* What you should do *
Please output exactly the part of the records below that opens with the line containing "Description (216, 62)" and closes with the line containing "install [42, 151]", both lines included, and nothing else.
************
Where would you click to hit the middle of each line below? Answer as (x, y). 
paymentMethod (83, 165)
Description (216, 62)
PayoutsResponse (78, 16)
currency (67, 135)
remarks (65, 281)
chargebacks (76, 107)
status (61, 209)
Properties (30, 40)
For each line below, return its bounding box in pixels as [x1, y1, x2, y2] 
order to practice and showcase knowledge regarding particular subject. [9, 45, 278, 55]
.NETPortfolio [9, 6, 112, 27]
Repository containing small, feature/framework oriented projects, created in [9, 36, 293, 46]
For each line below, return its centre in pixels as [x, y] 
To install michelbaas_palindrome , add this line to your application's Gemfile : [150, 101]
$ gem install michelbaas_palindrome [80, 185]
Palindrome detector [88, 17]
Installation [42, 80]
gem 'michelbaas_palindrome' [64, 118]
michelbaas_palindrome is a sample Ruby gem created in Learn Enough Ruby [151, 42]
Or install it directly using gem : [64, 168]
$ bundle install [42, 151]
************
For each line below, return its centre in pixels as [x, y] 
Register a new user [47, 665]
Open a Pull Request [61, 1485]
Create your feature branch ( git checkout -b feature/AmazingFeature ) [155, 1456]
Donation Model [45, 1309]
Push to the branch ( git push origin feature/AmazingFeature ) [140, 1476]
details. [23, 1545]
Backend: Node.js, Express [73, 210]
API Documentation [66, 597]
************
* Result for this exercise *
Description (216, 62)
PayoutsResponse (78, 16)
currency (67, 135)
remarks (65, 281)
chargebacks (76, 107)
status (61, 209)
Properties (30, 40)
For each line below, return its bounding box in pixels as [x1, y1, x2, y2] 
order to practice and showcase knowledge regarding particular subject. [9, 45, 278, 55]
.NETPortfolio [9, 6, 112, 27]
Repository containing small, feature/framework oriented projects, created in [9, 36, 293, 46]
For each line below, return its centre in pixels as [x, y] 
To install michelbaas_palindrome , add this line to your application's Gemfile : [150, 101]
$ gem install michelbaas_palindrome [80, 185]
Palindrome detector [88, 17]
Installation [42, 80]
gem 'michelbaas_palindrome' [64, 118]
michelbaas_palindrome is a sample Ruby gem created in Learn Enough Ruby [151, 42]
Or install it directly using gem : [64, 168]
$ bundle install [42, 151]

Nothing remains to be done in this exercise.